И вот этою «беспринципностью» ударил по больному месту: Чехова и другие, даже друзья, упрекали — правда, с иным оттенком — почти в том же: он никуда не «зовет», не «ведет». Если сказать вместо «беспринципный» — «безыдейный», то это будет отвечать чуть ли не общему тогдашнему о нем мнению.
Оно было неправильно, но не было «клеветой». Чехов от писателей типа «вперед на бой, в борьбу со тьмой» очень, конечно, отличался. Проповедничества в нем не было. Но не было и цельного мировоззрения, философского или религиозного. Он сам признавал это и, верно, этим томился. В такой внутренней полосе и написана «Скучная история».
Однако же в глубине его жило нечто и совсем не безыдейное, и не равнодушное. Напротив, очень положительное, человечное и правдивое. Христианский мир отца и матери (в особенности), скрытно в нем произрастал, мало, однако, показываясь на глаза.

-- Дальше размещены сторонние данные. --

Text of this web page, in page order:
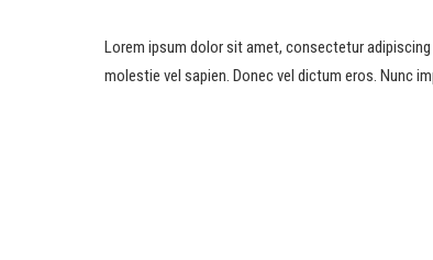
Lorem ipsum dolor sit amet, consectetur
molestie vel sapien. Donec vel dictum eros. Nunc
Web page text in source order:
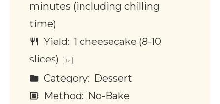
minutes (including chilling
time)
Yield: 1 cheesecake (8-10
slices)
1x
Category: Dessert
Method: No-Bake

Самому ему казалось временами, что писание его что-то «не то». Хотелось и сделать для жизни больше того, что он, как чистый художник, сделать мог. Даже в приведенном письме, единственном по резкости у Чехова, это чувствуется. «Если Вы... разумеете то печальное обстоятельство, что я, образованный, часто печатавшийся человек, ничего не сделал для тех, кого люблю, что моя деятельность бесследно прошла, напр., для земства, нового суда, свободы печати, вообще свободы, то...» (дальше оказывается, что и «Русская мысль» мало сделала. Но это уже полемика).
Всё-таки то, что он сам «мало сделал» для жизни, вообще мало что знает о высшем и мало к нему приближает читающего, это ему было тягостно. Может быть, тут «Скучная история» и оказалась судом над собою. Но это касается только его самого. Если же другой вмешивается и обвиняет, он никак не приемлет.

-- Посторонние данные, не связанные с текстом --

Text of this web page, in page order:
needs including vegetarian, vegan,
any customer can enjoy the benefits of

Письмо Лаврову написано почти накануне отъезда его на Сахалин.
Поездка задумана раньше и совпадение тут случайное, но очень в духе всего положения. Чехов стал собираться раньше, чем «Русская мысль» оскорбила его, но само предприятие явилось отталкиванием от «Скучной истории»: профессор ничего не нашел, в безнадежности и унынии кончает дни, а вот Чехов, наперекор толкам о его безыдейности и равнодушии, едет за тридевять земель к отверженным.
В первые месяцы 1890 года он усиленно к путешествию готовился: неделями жил в Петербурге, читал с утра до вечера о Сахалине, каторге, тюрьмах, заводил знакомства, запасался письмами. Суворин, наверно ему помогавший связями своими, был удивлен, даже и недоволен, что его любимый Чехов собрался Бог знает куда, на край света, к убийцам и конокрадам. Но Чехов очень упорен. Мысль ехать засела в нем крепко, именно потому, что была не просто мысль, а желание и устремление.
Тут отговоры не помогают.
Конечно, будут в путешествии и трудности, лишения, огромная потеря времени — он всё же едет. «Время мое ничего не стоит, денег у меня всё равно никогда не бывает, что же касается лишений, то на лошадях я буду ехать 25-30 дней, не больше»... Остальное на пароходе. «Неужели всё-таки за всю поездку не случится таких 2-3 дней, о которых я всю жизнь буду вспоминать с восторгом и горечью?».
Другое дело — нужен ли и интересен ли сам Сахалин? «Сахалин может быть ненужным и неинтересным только для того общества, которое не ссылает на него тысячи людей и не тратит на него миллионов».
Очевидно, он многое уже вычитал и узнал, прежде чем тронуться. «Сахалин — это место невыносимых страданий, на какие только может быть способен человек»...
Приговор его суров заранее: людей зря, «без рассуждения», гноили в тюрьмах, «гоняли по холоду и в кандалах десятки тысяч верст», развращали, губили. «Прославленные шестидесятые годы не сделали ничего для больных и заключенных, нарушив таким образом главную заповедь христианской цивилизации». «Виноваты не смотрители, а все мы, но нам до этого дела нет, это неинтересно».
Подтрунивал раньше он сам над аптечками и библиотечками, бла-ародными студентами, честными курсистками, а теперь вдруг заявил, как подобало русскому писателю ХIХ-го века — и с какой прямотою, горячностью: искусство искусством, но есть и грех, и вина пред народом, пред всеми страждущими и обездоленными. Грех надо искупить.
Просто взять да поехать на край света, в ледяную страну, к погибающим и погибшим — рассказать о них.
Разумеется, и дух путешествий подталкивал. Новый мир, новые люди... Чехов это всегда любил. Но для туризма мог бы выбрать места и приятнее. А он недолго раздумывал. Никакого пьедестала, знамен, «огоньков». Сел и уехал на Сахалин.